Fenomena anak muda berhenti minum alkohol terjadi juga di Paris, AS, dan Jepang.
Di AS, para produsen minuman alkohol berusaha menarik hati kaum teetotaler dengan memproduksi minuman kombucha dan air kelapa. Retail raksasa produsen Smirnoff melansir produk gin non-alkohol yang bisa dicampur dalam ‘cocktail sehat’.
“Orang-orang ingin minuman enak yang menyehatkan,” kata Chelsea Phillips, kepala divisi pemasaran AB InBev’s Beyond Beer kepada Wall Street Journal.
Penggagas acara Paris Cocktail Week, Thierry Daniel, berkata kepada WWD bahwa milenial paris saat ini enggan menjalani gaya hidup hedonis seperti minum minuman keras. Mereka lebih suka menyesap minuman yang dibuat dengan citarasa tinggi dan bermanfaat bagi tubuh.
Ia juga bilang bahwa seiring waktu para bartender yang terlibat dalam Paris Cocktail Week dituntut lebih kreatif menciptakan minuman non-alkohol karena permintaan pengunjung terhadap jenis minuman tersebut terus naik.
“Aku ingin bisa mengontrol setiap tindakanku meskipun aku sedang berpesta,” kata Helene kepada WWD.

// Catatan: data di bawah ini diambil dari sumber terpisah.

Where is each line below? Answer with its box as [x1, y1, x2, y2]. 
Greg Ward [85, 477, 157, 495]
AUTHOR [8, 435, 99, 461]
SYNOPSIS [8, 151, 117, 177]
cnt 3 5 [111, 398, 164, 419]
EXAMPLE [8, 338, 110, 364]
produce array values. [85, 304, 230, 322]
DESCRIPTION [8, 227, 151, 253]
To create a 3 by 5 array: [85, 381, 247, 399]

Sikap Helene dan anak-anak muda Perancis berbeda dengan kaum milenial di Jepang. Para pekerja muda Jepang kerap menolak ajakan minum dari atasan mereka. Ketimbang minum-minum sepulang kerja, mereka lebih suka menghabiskan waktu dengan beristirahat dan menghabiskan waktu bersama keluarga di rumah.

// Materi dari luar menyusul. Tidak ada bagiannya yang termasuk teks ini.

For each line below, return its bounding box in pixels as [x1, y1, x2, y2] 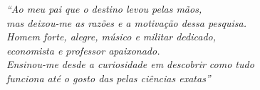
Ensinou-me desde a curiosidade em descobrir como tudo [6, 57, 254, 72]
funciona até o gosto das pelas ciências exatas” [6, 70, 211, 85]
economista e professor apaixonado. [6, 43, 160, 57]
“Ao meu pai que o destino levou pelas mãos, [6, 1, 202, 16]
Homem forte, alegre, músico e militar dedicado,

Stephen Nagy, dosen hubungan internasional di International Christian University, Tokyo mengungkapkan bahwa tingkat penghasilan pekerja milenial Jepang yang stagnan selama dua dekade terakhir membuat mereka—khususnya pria yang telah berkeluarga—enggan bersenang-senang di luar rumah. Mereka lebih suka mengurus rumah dan mengasuh anak.